Prior to the close of business on the day immediately preceding April 1, 2023, the notes will be convertible at the option of the holders only upon the satisfaction of specified conditions and during certain periods. On and after April 1, 2023 until the close of business on the second scheduled trading day immediately preceding the maturity date, holders may convert their notes at their option regardless of these conditions.
Holders may require Tilray to repurchase their notes upon the occurrence of a fundamental change (as defined in the indenture governing the notes) at a cash purchase price equal to the principal amount thereof plus accrued and unpaid interest, if any.

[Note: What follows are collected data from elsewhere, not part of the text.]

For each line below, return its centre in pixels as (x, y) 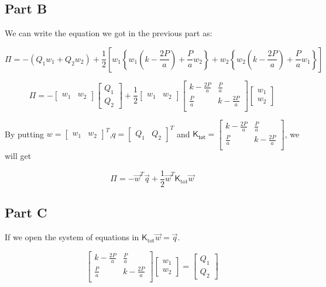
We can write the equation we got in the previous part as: (109, 33)
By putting (25, 134)
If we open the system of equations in (72, 237)
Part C (26, 212)
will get (18, 156)
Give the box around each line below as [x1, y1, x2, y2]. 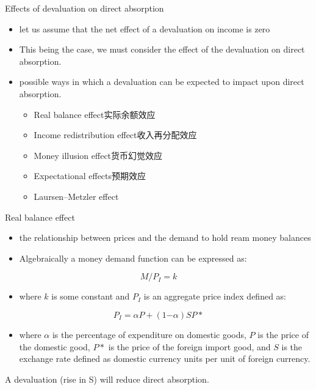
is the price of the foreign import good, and [108, 340, 271, 353]
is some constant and [51, 290, 130, 303]
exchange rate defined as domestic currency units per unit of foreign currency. [19, 352, 311, 365]
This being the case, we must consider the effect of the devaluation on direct [19, 43, 305, 56]
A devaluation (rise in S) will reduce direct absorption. [5, 372, 209, 385]
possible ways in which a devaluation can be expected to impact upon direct [19, 75, 304, 88]
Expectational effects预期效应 [34, 169, 146, 182]
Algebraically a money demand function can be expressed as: [19, 251, 247, 264]
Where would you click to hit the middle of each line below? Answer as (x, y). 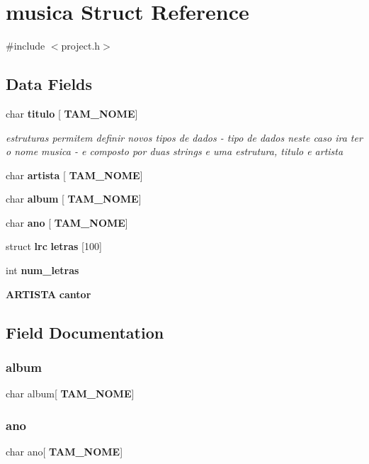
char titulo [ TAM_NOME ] (72, 113)
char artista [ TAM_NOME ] (74, 175)
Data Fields (49, 84)
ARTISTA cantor (49, 294)
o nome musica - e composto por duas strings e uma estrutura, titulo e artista (175, 151)
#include (25, 46)
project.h (81, 46)
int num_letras (42, 270)
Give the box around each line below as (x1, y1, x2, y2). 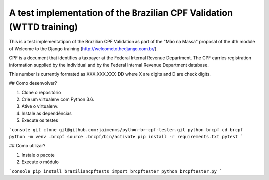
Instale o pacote (21, 152, 55, 158)
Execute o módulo (21, 159, 59, 165)
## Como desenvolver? (9, 80, 57, 86)
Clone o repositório (21, 89, 61, 95)
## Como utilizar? (9, 143, 46, 149)
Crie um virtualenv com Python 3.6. (21, 96, 94, 102)
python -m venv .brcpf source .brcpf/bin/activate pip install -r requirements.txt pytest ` (9, 134, 244, 140)
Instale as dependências (21, 110, 72, 116)
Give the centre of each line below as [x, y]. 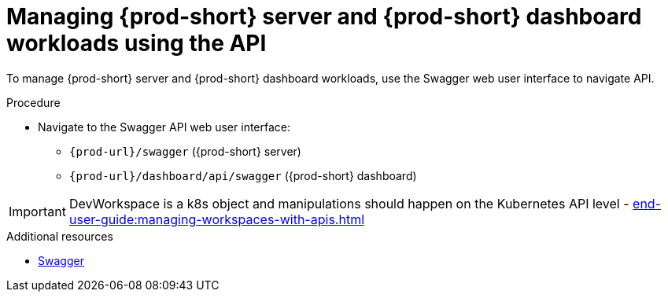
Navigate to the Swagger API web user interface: [164, 127]
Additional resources [60, 236]
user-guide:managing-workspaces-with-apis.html [217, 219]
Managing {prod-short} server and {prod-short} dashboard [324, 17]
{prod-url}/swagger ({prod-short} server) [185, 151]
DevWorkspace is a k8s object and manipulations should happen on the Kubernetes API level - [349, 203]
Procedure [33, 102]
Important [37, 211]
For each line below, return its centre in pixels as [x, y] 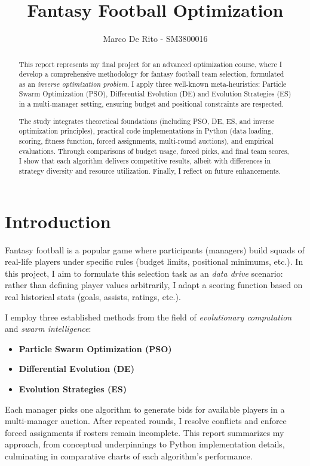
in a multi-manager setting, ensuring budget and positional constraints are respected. [151, 104]
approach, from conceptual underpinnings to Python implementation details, [145, 444]
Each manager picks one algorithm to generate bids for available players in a [145, 409]
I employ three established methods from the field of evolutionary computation [148, 317]
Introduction [58, 221]
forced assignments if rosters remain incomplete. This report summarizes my [145, 432]
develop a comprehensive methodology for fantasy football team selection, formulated [151, 74]
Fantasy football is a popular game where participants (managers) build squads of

Tilray may not redeem the notes prior to October 1, 2021. On or after October 1, 2021 and on or before the 30th scheduled trading day immediately before the maturity date, Tilray may redeem for cash all or part of the notes if the last reported sale price of Tilray's Class 2 common stock has been at least 130% of the conversion price then in effect for at least 20 trading days (whether or not consecutive), including the trading day immediately preceding the date on which Tilray provides a notice of redemption, during any 30 consecutive trading day period ending on, and including, the trading day immediately preceding the date on which Tilray provides notice of redemption. The redemption price for the notes will equal the principal amount of the notes to be redeemed, plus accrued and unpaid interest, if any.
Neither the notes, nor any shares of Tilray's Class 2 common stock issuable upon conversion of the notes, have been registered under the Securities Act or any state securities laws, or qualified for distribution by prospectus in Canada, and unless so registered, may not be offered or sold in the United States absent registration or an applicable exemption from, or in a transaction not subject to, the registration requirements of the Securities Act and other applicable securities laws, or sold in Canada absent an exemption from the prospectus requirements of Canadian securities laws.
This press release is neither an offer to sell nor a solicitation of an offer to buy any securities, nor shall it constitute an offer, solicitation or sale of any securities in any state or jurisdiction in which such offer, solicitation or sale would be unlawful prior to the registration or qualification under the securities laws of any such state or jurisdiction.